What is being asked: Check every line below for the word "head" and copy the ones that have it.

Saved entries:
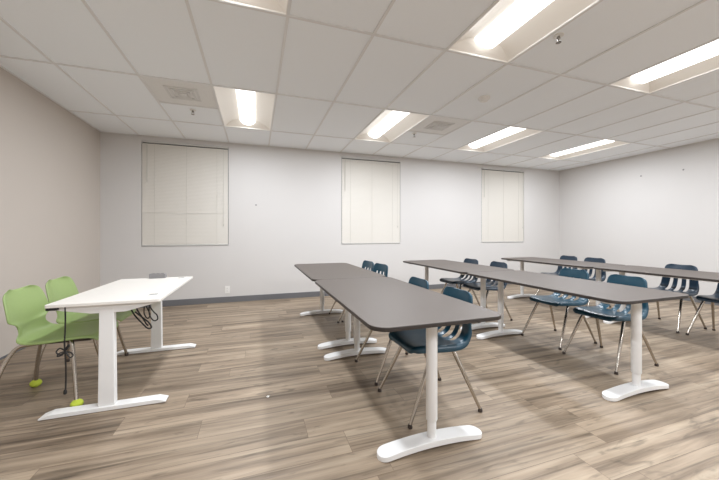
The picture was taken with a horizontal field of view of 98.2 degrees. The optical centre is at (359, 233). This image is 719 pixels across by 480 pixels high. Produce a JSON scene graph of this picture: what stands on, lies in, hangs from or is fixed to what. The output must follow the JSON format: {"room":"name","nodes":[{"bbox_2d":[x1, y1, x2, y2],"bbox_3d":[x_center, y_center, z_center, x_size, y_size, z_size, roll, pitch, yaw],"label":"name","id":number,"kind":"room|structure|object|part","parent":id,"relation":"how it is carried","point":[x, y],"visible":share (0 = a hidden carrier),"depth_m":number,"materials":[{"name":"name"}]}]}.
{"room":"classroom","nodes":[
{"label":"classroom","id":0,"kind":"room"},
{"bbox_2d":[0,67,99,357],"bbox_3d":[-2.550,-0.277,0.822,0.120,2.741,7.810,0,0,-18],"label":"wall","id":1,"kind":"structure","parent":0,"point":[50,157],"depth_m":3.23,"materials":[{"name":"white paint"}]},
{"bbox_2d":[0,347,25,359],"bbox_3d":[-2.487,1.084,0.834,0.008,0.018,7.554,0,0,-18],"label":"baseboard","id":2,"kind":"structure","parent":1,"relation":"attached to","point":[5,356],"depth_m":2.75,"materials":[{"name":"rubber"}]},
{"bbox_2d":[100,132,558,299],"bbox_3d":[0.448,-0.277,5.872,8.760,2.741,0.120,0,0,-18],"label":"wall","id":3,"kind":"structure","parent":0,"point":[296,218],"depth_m":5.30,"materials":[{"name":"white paint"}]},
{"bbox_2d":[143,142,228,245],"bbox_3d":[-2.681,-0.594,4.867,1.187,1.575,0.040,0,0,-18],"label":"window","id":4,"kind":"structure","parent":3,"relation":"in","point":[143,142],"depth_m":5.03,"materials":[{"name":"metal"}]},
{"bbox_2d":[141,140,227,245],"bbox_3d":[-2.651,-0.594,4.777,1.179,1.567,0.048,0,0,-18],"label":"window blind","id":5,"kind":"object","parent":4,"relation":"attached to","point":[185,189],"visible":1,"depth_m":4.77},
{"bbox_3d":[-3.051,-0.590,4.634,0.002,1.536,0.002,0,0,-18],"label":"ladder cord","id":6,"kind":"part","parent":5,"relation":"part of","materials":[{"name":"white fabric"}]},
{"bbox_3d":[-2.653,-1.364,4.781,1.179,0.028,0.040,0,0,-18],"label":"head rail","id":7,"kind":"part","parent":5,"relation":"part of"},
{"bbox_3d":[-2.653,0.181,4.781,1.179,0.016,0.026,0,0,-18],"label":"rail","id":8,"kind":"part","parent":5,"relation":"part of","materials":[{"name":"white plastic"}]},
{"bbox_3d":[-2.648,-0.590,4.768,0.002,1.536,0.002,0,0,-18],"label":"ladder cord","id":9,"kind":"part","parent":5,"relation":"part of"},
{"bbox_2d":[225,286,229,292],"bbox_3d":[-2.103,0.893,4.955,0.072,0.116,0.008,0,0,-18],"label":"wall outlet","id":10,"kind":"object","parent":3,"relation":"attached to","point":[227,288],"visible":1,"depth_m":4.95,"materials":[{"name":"white plastic"}]},
{"bbox_2d":[139,281,509,307],"bbox_3d":[0.469,1.049,5.808,8.760,0.088,0.016,0,0,-18],"label":"baseboard","id":11,"kind":"structure","parent":3,"relation":"attached to","point":[433,286],"depth_m":5.05,"materials":[{"name":"rubber"}]},
{"bbox_2d":[342,158,398,243],"bbox_3d":[0.197,-0.594,5.826,1.155,1.575,0.040,0,0,-18],"label":"window","id":12,"kind":"structure","parent":3,"relation":"in","point":[342,158],"depth_m":5.80,"materials":[{"name":"metal"}]},
{"bbox_2d":[342,156,399,243],"bbox_3d":[0.227,-0.594,5.736,1.147,1.567,0.048,0,0,-18],"label":"window blind","id":13,"kind":"object","parent":12,"relation":"attached to","point":[370,189],"visible":1,"depth_m":5.73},
{"bbox_3d":[-0.161,-0.590,5.596,0.002,1.536,0.002,0,0,-18],"label":"ladder cord","id":14,"kind":"part","parent":13,"relation":"part of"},
{"bbox_3d":[0.226,0.181,5.739,1.147,0.016,0.026,0,0,-18],"label":"rail","id":15,"kind":"part","parent":13,"relation":"part of","materials":[{"name":"white plastic"}]},
{"bbox_3d":[0.226,-1.364,5.739,1.147,0.028,0.040,0,0,-18],"label":"head rail","id":16,"kind":"part","parent":13,"relation":"part of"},
{"bbox_2d":[482,168,523,242],"bbox_3d":[3.088,-0.594,6.688,1.126,1.567,0.048,0,0,-18],"label":"window blind","id":17,"kind":"object","parent":3,"relation":"attached to","point":[502,191],"visible":1,"depth_m":6.68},
{"bbox_3d":[3.087,-1.364,6.692,1.126,0.028,0.040,0,0,-18],"label":"head rail","id":18,"kind":"part","parent":17,"relation":"part of","materials":[{"name":"white plastic"}]},
{"bbox_3d":[3.476,-0.590,6.807,0.002,1.536,0.002,0,0,-18],"label":"ladder cord","id":19,"kind":"part","parent":17,"relation":"part of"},
{"bbox_3d":[3.575,-0.730,6.831,0.011,1.235,0.011,0,0,-41],"label":"pull cord","id":20,"kind":"part","parent":17,"relation":"part of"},
{"bbox_2d":[0,284,718,479],"bbox_3d":[1.626,1.143,2.333,9.000,0.100,8.040,0,0,-18],"label":"floor","id":21,"kind":"structure","parent":0,"point":[545,415],"depth_m":1.99,"materials":[{"name":"wood"}]},
{"bbox_2d":[0,285,117,406],"bbox_3d":[-2.017,0.722,2.097,0.544,0.743,0.490,0,0,-18],"label":"chair","id":22,"kind":"object","parent":21,"relation":"on","point":[24,307],"visible":0.86,"depth_m":2.04,"materials":[{"name":"plastic"}]},
{"bbox_3d":[-2.079,0.878,1.923,0.303,0.395,0.063,0,0,-38],"label":"leg","id":23,"kind":"part","parent":22,"relation":"part of","materials":[{"name":"metal"}]},
{"bbox_3d":[-2.171,0.878,2.200,0.303,0.395,0.063,0,0,1],"label":"leg","id":24,"kind":"part","parent":22,"relation":"part of","materials":[{"name":"metal"}]},
{"bbox_3d":[-1.943,0.691,2.122,0.290,0.020,0.260,0,0,-18],"label":"seat frame","id":25,"kind":"part","parent":22,"relation":"part of","materials":[{"name":"metal"}]},
{"bbox_3d":[-1.824,0.878,1.989,0.143,0.398,0.030,0,0,32],"label":"leg","id":26,"kind":"part","parent":22,"relation":"part of","materials":[{"name":"metal"}]},
{"bbox_3d":[-1.927,0.878,2.299,0.030,0.398,0.143,0,0,22],"label":"leg","id":27,"kind":"part","parent":22,"relation":"part of","materials":[{"name":"metal"}]},
{"bbox_2d":[32,276,135,379],"bbox_3d":[-2.185,0.722,2.531,0.526,0.743,0.454,0,0,-18],"label":"chair","id":28,"kind":"object","parent":21,"relation":"on","point":[63,287],"visible":0.57,"depth_m":2.49,"materials":[{"name":"plastic"}]},
{"bbox_3d":[-2.256,0.878,2.354,0.303,0.395,0.063,0,0,-38],"label":"leg","id":29,"kind":"part","parent":28,"relation":"part of","materials":[{"name":"metal"}]},
{"bbox_3d":[-2.104,0.878,2.730,0.030,0.398,0.143,0,0,22],"label":"leg","id":30,"kind":"part","parent":28,"relation":"part of","materials":[{"name":"metal"}]},
{"bbox_2d":[38,273,195,420],"bbox_3d":[-1.733,0.734,2.427,0.650,0.718,1.100,0,0,-18],"label":"desk","id":31,"kind":"object","parent":21,"relation":"on","point":[121,295],"depth_m":1.96,"materials":[{"name":"white laminate"}]},
{"bbox_2d":[56,307,73,394],"bbox_3d":[-1.763,0.701,1.860,0.087,0.524,0.026,0,0,-18],"label":"cable","id":32,"kind":"object","parent":31,"relation":"hanging from","point":[64,352],"visible":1,"depth_m":1.86,"materials":[{"name":"black rubber"}]},
{"bbox_3d":[-1.572,0.767,1.945,0.088,0.597,0.044,0,0,-18],"label":"leg","id":33,"kind":"part","parent":31,"relation":"part of","materials":[{"name":"white metal"}]},
{"bbox_2d":[131,305,157,328],"bbox_3d":[-1.650,0.621,2.386,0.190,0.233,0.041,0,0,-18],"label":"cable bundle","id":34,"kind":"object","parent":31,"relation":"hanging from","point":[149,307],"visible":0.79,"depth_m":2.38,"materials":[{"name":"black plastic"}]},
{"bbox_3d":[-1.893,0.767,2.909,0.088,0.597,0.044,0,0,-18],"label":"leg","id":35,"kind":"part","parent":31,"relation":"part of","materials":[{"name":"white metal"}]},
{"bbox_3d":[-1.893,0.397,2.924,0.136,0.043,0.044,0,0,-18],"label":"power strip","id":36,"kind":"part","parent":31,"relation":"part of","materials":[{"name":"grey plastic"}]},
{"bbox_2d":[294,263,384,348],"bbox_3d":[-0.309,0.756,3.645,0.735,0.675,1.520,0,0,-18],"label":"table","id":37,"kind":"object","parent":21,"relation":"on","point":[318,271],"visible":0.81,"depth_m":3.26,"materials":[{"name":"grey laminate"}]},
{"bbox_3d":[-0.507,0.709,4.238,0.058,0.499,0.058,0,0,-18],"label":"leg","id":38,"kind":"part","parent":37,"relation":"part of","materials":[{"name":"white metal"}]},
{"bbox_3d":[-0.112,0.709,3.052,0.058,0.499,0.058,0,0,-18],"label":"leg","id":39,"kind":"part","parent":37,"relation":"part of","materials":[{"name":"white metal"}]},
{"bbox_2d":[329,260,373,321],"bbox_3d":[-0.091,0.733,4.143,0.512,0.720,0.459,0,0,-27],"label":"chair","id":40,"kind":"object","parent":21,"relation":"on","point":[368,264],"visible":0.25,"depth_m":4.23,"materials":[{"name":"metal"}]},
{"bbox_2d":[337,263,387,322],"bbox_3d":[0.059,0.733,3.740,0.512,0.720,0.459,0,0,-30],"label":"chair","id":41,"kind":"object","parent":21,"relation":"on","point":[377,266],"visible":0.34,"depth_m":3.82,"materials":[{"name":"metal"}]},
{"bbox_2d":[355,277,428,385],"bbox_3d":[0.274,0.733,2.531,0.512,0.720,0.459,0,0,-20],"label":"chair","id":42,"kind":"object","parent":21,"relation":"on","point":[423,283],"visible":0.18,"depth_m":2.56,"materials":[{"name":"metal"}]},
{"bbox_3d":[0.077,0.884,2.657,0.224,0.399,0.038,0,0,2],"label":"leg","id":43,"kind":"part","parent":42,"relation":"part of","materials":[{"name":"metal"}]},
{"bbox_3d":[0.205,0.884,2.307,0.224,0.399,0.038,0,0,-42],"label":"leg","id":44,"kind":"part","parent":42,"relation":"part of","materials":[{"name":"metal"}]},
{"bbox_2d":[315,277,500,462],"bbox_3d":[0.175,0.756,2.198,0.735,0.675,1.520,0,0,-18],"label":"table","id":45,"kind":"object","parent":21,"relation":"on","point":[382,304],"visible":0.94,"depth_m":1.67,"materials":[{"name":"grey laminate"}]},
{"bbox_3d":[-0.023,0.709,2.791,0.058,0.499,0.058,0,0,-18],"label":"leg","id":46,"kind":"part","parent":45,"relation":"part of","materials":[{"name":"white metal"}]},
{"bbox_3d":[0.372,0.709,1.605,0.058,0.499,0.058,0,0,-18],"label":"leg","id":47,"kind":"part","parent":45,"relation":"part of","materials":[{"name":"white metal"}]},
{"bbox_2d":[378,286,482,428],"bbox_3d":[0.440,0.733,2.033,0.512,0.720,0.459,0,0,-20],"label":"chair","id":48,"kind":"object","parent":21,"relation":"on","point":[411,341],"visible":0.58,"depth_m":1.96,"materials":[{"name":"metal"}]},
{"bbox_3d":[0.244,0.884,2.161,0.224,0.399,0.038,0,0,2],"label":"leg","id":49,"kind":"part","parent":48,"relation":"part of","materials":[{"name":"metal"}]},
{"bbox_3d":[0.369,0.884,1.810,0.224,0.399,0.038,0,0,-42],"label":"leg","id":50,"kind":"part","parent":48,"relation":"part of","materials":[{"name":"metal"}]},
{"bbox_3d":[0.645,0.883,1.909,0.207,0.399,0.036,0,0,4],"label":"leg","id":51,"kind":"part","parent":48,"relation":"part of","materials":[{"name":"metal"}]},
{"bbox_2d":[403,260,513,329],"bbox_3d":[1.229,0.756,4.184,0.735,0.675,1.520,0,0,-18],"label":"table","id":52,"kind":"object","parent":21,"relation":"on","point":[463,268],"visible":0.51,"depth_m":3.72,"materials":[{"name":"grey laminate"}]},
{"bbox_3d":[1.032,0.709,4.777,0.058,0.499,0.058,0,0,-18],"label":"leg","id":53,"kind":"part","parent":52,"relation":"part of","materials":[{"name":"white metal"}]},
{"bbox_3d":[1.427,0.709,3.591,0.058,0.499,0.058,0,0,-18],"label":"leg","id":54,"kind":"part","parent":52,"relation":"part of","materials":[{"name":"white metal"}]},
{"bbox_2d":[440,258,479,305],"bbox_3d":[1.431,0.733,4.534,0.512,0.720,0.459,0,0,-20],"label":"chair","id":55,"kind":"object","parent":21,"relation":"on","point":[459,280],"visible":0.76,"depth_m":4.53,"materials":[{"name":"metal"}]},
{"bbox_2d":[463,261,512,322],"bbox_3d":[1.614,0.733,4.047,0.512,0.720,0.459,0,0,-17],"label":"chair","id":56,"kind":"object","parent":21,"relation":"on","point":[475,286],"visible":0.57,"depth_m":4.03,"materials":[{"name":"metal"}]},
{"bbox_3d":[1.813,0.883,3.915,0.207,0.399,0.036,0,0,7],"label":"leg","id":57,"kind":"part","parent":56,"relation":"part of","materials":[{"name":"metal"}]},
{"bbox_2d":[536,255,576,296],"bbox_3d":[3.294,0.733,5.176,0.512,0.720,0.459,0,0,-17],"label":"chair","id":58,"kind":"object","parent":21,"relation":"on","point":[564,257],"visible":0.34,"depth_m":5.28,"materials":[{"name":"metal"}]},
{"bbox_2d":[521,268,596,349],"bbox_3d":[2.044,0.733,3.215,0.512,0.720,0.459,0,0,-20],"label":"chair","id":59,"kind":"object","parent":21,"relation":"on","point":[553,299],"visible":0.73,"depth_m":3.20,"materials":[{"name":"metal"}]},
{"bbox_3d":[1.848,0.884,3.343,0.224,0.399,0.038,0,0,2],"label":"leg","id":60,"kind":"part","parent":59,"relation":"part of","materials":[{"name":"metal"}]},
{"bbox_3d":[2.124,0.883,3.441,0.207,0.399,0.036,0,0,-44],"label":"leg","id":61,"kind":"part","parent":59,"relation":"part of","materials":[{"name":"metal"}]},
{"bbox_3d":[1.972,0.884,2.992,0.224,0.399,0.038,0,0,-42],"label":"leg","id":62,"kind":"part","parent":59,"relation":"part of","materials":[{"name":"metal"}]},
{"bbox_3d":[2.248,0.883,3.091,0.207,0.399,0.036,0,0,4],"label":"leg","id":63,"kind":"part","parent":59,"relation":"part of","materials":[{"name":"metal"}]},
{"bbox_2d":[501,257,621,317],"bbox_3d":[2.978,0.756,4.731,0.735,0.675,1.520,0,0,-18],"label":"table","id":64,"kind":"object","parent":21,"relation":"on","point":[558,262],"visible":0.59,"depth_m":4.62,"materials":[{"name":"grey laminate"}]},
{"bbox_3d":[2.781,0.709,5.324,0.058,0.499,0.058,0,0,-18],"label":"leg","id":65,"kind":"part","parent":64,"relation":"part of","materials":[{"name":"white metal"}]},
{"bbox_3d":[2.978,0.451,4.731,0.600,0.021,1.306,0,0,-18],"label":"frame rail","id":66,"kind":"part","parent":64,"relation":"part of","materials":[{"name":"white metal"}]},
{"bbox_3d":[3.175,0.709,4.138,0.058,0.499,0.058,0,0,-18],"label":"leg","id":67,"kind":"part","parent":64,"relation":"part of","materials":[{"name":"white metal"}]},
{"bbox_2d":[467,270,688,401],"bbox_3d":[1.707,0.756,2.735,0.735,0.675,1.520,0,0,-18],"label":"table","id":68,"kind":"object","parent":21,"relation":"on","point":[608,293],"visible":0.94,"depth_m":2.21,"materials":[{"name":"grey laminate"}]},
{"bbox_3d":[1.510,0.709,3.328,0.058,0.499,0.058,0,0,-18],"label":"leg","id":69,"kind":"part","parent":68,"relation":"part of","materials":[{"name":"white metal"}]},
{"bbox_3d":[1.905,0.709,2.142,0.058,0.499,0.058,0,0,-18],"label":"leg","id":70,"kind":"part","parent":68,"relation":"part of","materials":[{"name":"white metal"}]},
{"bbox_2d":[561,257,610,306],"bbox_3d":[3.411,0.733,4.730,0.512,0.720,0.459,0,0,-20],"label":"chair","id":71,"kind":"object","parent":21,"relation":"on","point":[588,259],"visible":0.31,"depth_m":4.74,"materials":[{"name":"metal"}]},
{"bbox_2d":[562,274,658,374],"bbox_3d":[2.155,0.733,2.699,0.512,0.720,0.459,0,0,-18],"label":"chair","id":72,"kind":"object","parent":21,"relation":"on","point":[600,311],"visible":0.77,"depth_m":2.69,"materials":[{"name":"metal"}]},
{"bbox_3d":[1.961,0.884,2.831,0.224,0.399,0.038,0,0,4],"label":"leg","id":73,"kind":"part","parent":72,"relation":"part of","materials":[{"name":"metal"}]},
{"bbox_3d":[2.240,0.883,2.923,0.207,0.399,0.036,0,0,-42],"label":"leg","id":74,"kind":"part","parent":72,"relation":"part of","materials":[{"name":"metal"}]},
{"bbox_3d":[2.079,0.884,2.477,0.224,0.399,0.038,0,0,-40],"label":"leg","id":75,"kind":"part","parent":72,"relation":"part of","materials":[{"name":"metal"}]},
{"bbox_3d":[2.357,0.883,2.571,0.207,0.399,0.036,0,0,6],"label":"leg","id":76,"kind":"part","parent":72,"relation":"part of","materials":[{"name":"metal"}]},
{"bbox_2d":[593,265,718,323],"bbox_3d":[3.470,0.756,3.286,0.735,0.675,1.520,0,0,-18],"label":"table","id":77,"kind":"object","parent":21,"relation":"on","point":[643,270],"visible":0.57,"depth_m":3.43,"materials":[{"name":"grey laminate"}]},
{"bbox_3d":[3.272,0.709,3.879,0.058,0.499,0.058,0,0,-18],"label":"leg","id":78,"kind":"part","parent":77,"relation":"part of","materials":[{"name":"white metal"}]},
{"bbox_3d":[3.470,0.451,3.286,0.600,0.021,1.306,0,0,-18],"label":"frame rail","id":79,"kind":"part","parent":77,"relation":"part of","materials":[{"name":"grey metal"}]},
{"bbox_2d":[650,264,706,332],"bbox_3d":[3.660,0.733,3.695,0.512,0.720,0.459,0,0,-17],"label":"chair","id":80,"kind":"object","parent":21,"relation":"on","point":[693,290],"visible":0.54,"depth_m":3.69,"materials":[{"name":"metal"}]},
{"bbox_3d":[3.749,0.883,3.917,0.207,0.399,0.036,0,0,-41],"label":"leg","id":81,"kind":"part","parent":80,"relation":"part of","materials":[{"name":"metal"}]},
{"bbox_3d":[3.580,0.884,3.475,0.224,0.399,0.038,0,0,-39],"label":"leg","id":82,"kind":"part","parent":80,"relation":"part of","materials":[{"name":"metal"}]},
{"bbox_3d":[3.859,0.883,3.563,0.207,0.399,0.036,0,0,7],"label":"leg","id":83,"kind":"part","parent":80,"relation":"part of","materials":[{"name":"metal"}]},
{"bbox_2d":[685,283,718,334],"bbox_3d":[3.828,0.733,3.224,0.512,0.720,0.459,0,0,-18],"label":"chair","id":84,"kind":"object","parent":21,"relation":"on","point":[714,298],"visible":0.99,"depth_m":3.35,"materials":[{"name":"metal"}]},
{"bbox_3d":[3.634,0.884,3.356,0.224,0.399,0.038,0,0,4],"label":"leg","id":85,"kind":"part","parent":84,"relation":"part of","materials":[{"name":"metal"}]},
{"bbox_3d":[3.912,0.883,3.448,0.207,0.399,0.036,0,0,-42],"label":"leg","id":86,"kind":"part","parent":84,"relation":"part of","materials":[{"name":"metal"}]},
{"bbox_2d":[0,0,718,170],"bbox_3d":[1.663,-1.458,2.224,8.752,0.015,7.562,0,0,-18],"label":"ceiling","id":87,"kind":"structure","parent":0,"point":[242,47],"depth_m":2.77,"materials":[{"name":"tile"}]},
{"bbox_2d":[0,0,718,170],"bbox_3d":[1.663,-1.455,2.224,8.760,0.024,7.570,0,0,-18],"label":"grid","id":88,"kind":"object","parent":87,"relation":"attached to","point":[84,2],"visible":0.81,"depth_m":3.02,"materials":[{"name":"metal"}]},
{"bbox_2d":[141,76,216,107],"bbox_3d":[-1.826,-1.444,3.228,0.590,0.022,0.590,0,0,-18],"label":"air vent","id":89,"kind":"object","parent":88,"relation":"attached to","point":[170,91],"visible":1,"depth_m":3.19,"materials":[{"name":"grey metal"}]},
{"bbox_2d":[213,86,274,130],"bbox_3d":[-1.344,-1.499,3.711,0.598,0.107,1.208,0,0,-18],"label":"ceiling light","id":90,"kind":"object","parent":88,"relation":"attached to","point":[238,108],"visible":0.74,"depth_m":3.70,"materials":[{"name":"white plastic"}]},
{"bbox_3d":[-1.522,-1.490,4.244,0.590,0.085,0.075,0,0,-18],"label":"plate","id":91,"kind":"part","parent":90,"relation":"part of","materials":[{"name":"white metal"}]},
{"bbox_2d":[220,0,287,14],"bbox_3d":[-0.573,-1.499,1.395,0.598,0.107,1.208,0,0,-18],"label":"ceiling light","id":92,"kind":"object","parent":88,"relation":"attached to","point":[278,6],"visible":1,"depth_m":1.99,"materials":[{"name":"white plastic"}]},
{"bbox_2d":[355,110,428,142],"bbox_3d":[0.392,-1.499,4.288,0.598,0.107,1.208,0,0,-18],"label":"ceiling light","id":93,"kind":"object","parent":88,"relation":"attached to","point":[389,125],"visible":0.66,"depth_m":4.31,"materials":[{"name":"white plastic"}]},
{"bbox_3d":[0.215,-1.490,4.822,0.590,0.085,0.075,0,0,-18],"label":"plate","id":94,"kind":"part","parent":93,"relation":"part of","materials":[{"name":"white metal"}]},
{"bbox_2d":[409,116,469,134],"bbox_3d":[1.067,-1.444,4.192,0.590,0.022,0.590,0,0,-18],"label":"air vent","id":95,"kind":"object","parent":88,"relation":"attached to","point":[433,124],"visible":1,"depth_m":4.16,"materials":[{"name":"grey metal"}]},
{"bbox_2d":[458,127,541,151],"bbox_3d":[2.129,-1.499,4.867,0.598,0.107,1.208,0,0,-18],"label":"ceiling light","id":96,"kind":"object","parent":88,"relation":"attached to","point":[508,135],"visible":0.64,"depth_m":4.90,"materials":[{"name":"white plastic"}]},
{"bbox_3d":[1.951,-1.490,5.400,0.590,0.085,0.075,0,0,-18],"label":"plate","id":97,"kind":"part","parent":96,"relation":"part of","materials":[{"name":"white metal"}]},
{"bbox_2d":[448,0,598,62],"bbox_3d":[1.163,-1.499,1.974,0.598,0.107,1.208,0,0,-18],"label":"ceiling light","id":98,"kind":"object","parent":88,"relation":"attached to","point":[509,28],"visible":0.98,"depth_m":2.24,"materials":[{"name":"white plastic"}]},
{"bbox_3d":[0.986,-1.490,2.507,0.590,0.085,0.075,0,0,-18],"label":"plate","id":99,"kind":"part","parent":98,"relation":"part of","materials":[{"name":"white metal"}]},
{"bbox_2d":[538,140,628,159],"bbox_3d":[3.865,-1.499,5.445,0.598,0.107,1.208,0,0,-18],"label":"ceiling light","id":100,"kind":"object","parent":88,"relation":"attached to","point":[604,144],"visible":0.63,"depth_m":5.48,"materials":[{"name":"white plastic"}]},
{"bbox_3d":[3.687,-1.490,5.978,0.590,0.085,0.075,0,0,-18],"label":"plate","id":101,"kind":"part","parent":100,"relation":"part of","materials":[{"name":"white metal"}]},
{"bbox_2d":[611,39,718,92],"bbox_3d":[2.899,-1.499,2.552,0.598,0.107,1.208,0,0,-18],"label":"ceiling light","id":102,"kind":"object","parent":88,"relation":"attached to","point":[704,59],"visible":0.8,"depth_m":2.84,"materials":[{"name":"white plastic"}]},
{"bbox_3d":[2.722,-1.490,3.085,0.590,0.085,0.075,0,0,-18],"label":"plate","id":103,"kind":"part","parent":102,"relation":"part of","materials":[{"name":"white metal"}]},
{"bbox_2d":[478,95,489,102],"bbox_3d":[1.330,-1.429,3.325,0.124,0.043,0.124,0,0,-18],"label":"smoke detector","id":104,"kind":"object","parent":87,"relation":"attached to","point":[484,98],"visible":1,"depth_m":3.29,"materials":[{"name":"white plastic"}]},
{"bbox_2d":[553,32,563,43],"bbox_3d":[1.455,-1.422,2.276,0.070,0.058,0.070,0,0,-18],"label":"sprinkler","id":105,"kind":"object","parent":87,"relation":"attached to","point":[559,35],"visible":1,"depth_m":2.27,"materials":[{"name":"silver metal"}]},
{"bbox_2d":[559,138,718,295],"bbox_3d":[5.875,-0.277,3.627,0.120,2.741,7.810,0,0,-18],"label":"wall","id":106,"kind":"structure","parent":0,"point":[669,214],"depth_m":5.55,"materials":[{"name":"white paint"}]},
{"bbox_2d":[679,296,718,305],"bbox_3d":[5.815,1.049,3.598,0.012,0.088,7.554,0,0,-18],"label":"baseboard","id":107,"kind":"structure","parent":106,"relation":"attached to","point":[694,298],"depth_m":4.94,"materials":[{"name":"rubber"}]}
]}

Written response:
{"bbox_3d":[-2.653,-1.364,4.781,1.179,0.028,0.040,0,0,-18],"label":"head rail","id":7,"kind":"part","parent":5,"relation":"part of"},
{"bbox_3d":[0.226,-1.364,5.739,1.147,0.028,0.040,0,0,-18],"label":"head rail","id":16,"kind":"part","parent":13,"relation":"part of"},
{"bbox_3d":[3.087,-1.364,6.692,1.126,0.028,0.040,0,0,-18],"label":"head rail","id":18,"kind":"part","parent":17,"relation":"part of","materials":[{"name":"white plastic"}]},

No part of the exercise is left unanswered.